Task to complete:
For the entries below, the expected answer is the line with "way for you", the line with "Another can be", and every line between them, exactly as written, and nothing more.
= Beginning of Section =
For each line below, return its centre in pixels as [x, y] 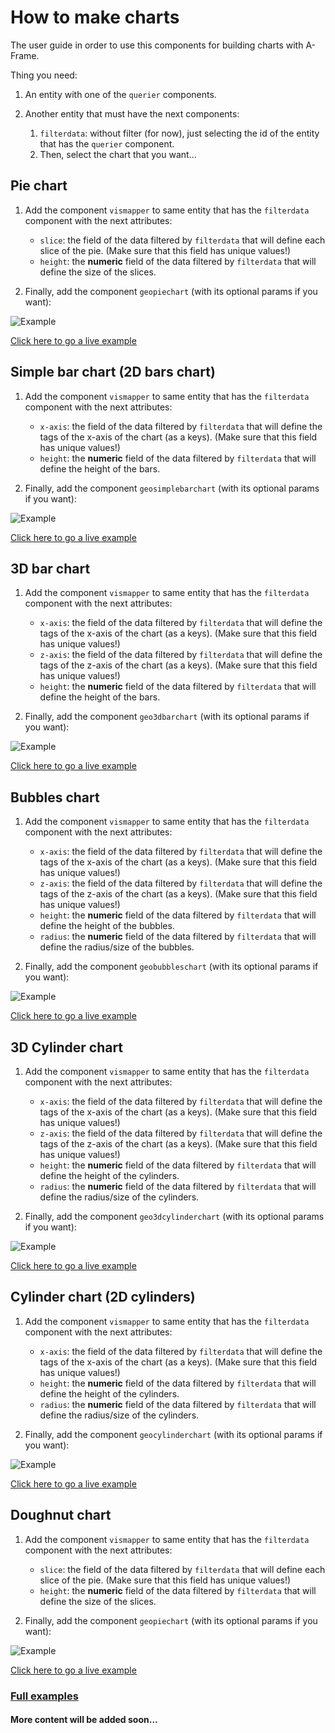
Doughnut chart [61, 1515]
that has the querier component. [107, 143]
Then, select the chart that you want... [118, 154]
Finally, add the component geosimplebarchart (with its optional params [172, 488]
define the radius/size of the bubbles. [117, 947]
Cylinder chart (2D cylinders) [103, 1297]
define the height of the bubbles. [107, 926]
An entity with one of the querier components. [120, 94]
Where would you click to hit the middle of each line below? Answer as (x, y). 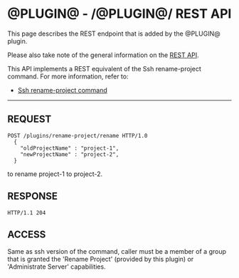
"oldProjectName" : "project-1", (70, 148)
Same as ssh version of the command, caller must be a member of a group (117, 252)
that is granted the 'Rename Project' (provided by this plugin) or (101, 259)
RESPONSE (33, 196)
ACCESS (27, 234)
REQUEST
= End of Section =
= Beginning of Section =
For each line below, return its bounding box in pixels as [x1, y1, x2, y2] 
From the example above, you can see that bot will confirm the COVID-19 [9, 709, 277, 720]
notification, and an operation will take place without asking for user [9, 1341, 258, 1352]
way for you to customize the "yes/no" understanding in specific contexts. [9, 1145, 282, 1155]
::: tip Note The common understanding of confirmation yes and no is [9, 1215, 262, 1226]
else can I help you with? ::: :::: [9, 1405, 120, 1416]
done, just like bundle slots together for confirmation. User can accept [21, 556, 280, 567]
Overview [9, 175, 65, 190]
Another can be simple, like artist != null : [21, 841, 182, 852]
= End of Section =
Solution for this problem:
way for you to customize the "yes/no" understanding in specific contexts. [9, 1145, 282, 1155]
::: tip Note The common understanding of confirmation yes and no is [9, 1215, 262, 1226]
else can I help you with? ::: :::: [9, 1405, 120, 1416]
done, just like bundle slots together for confirmation. User can accept [21, 556, 280, 567]
Overview [9, 175, 65, 190]
Another can be simple, like artist != null : [21, 841, 182, 852]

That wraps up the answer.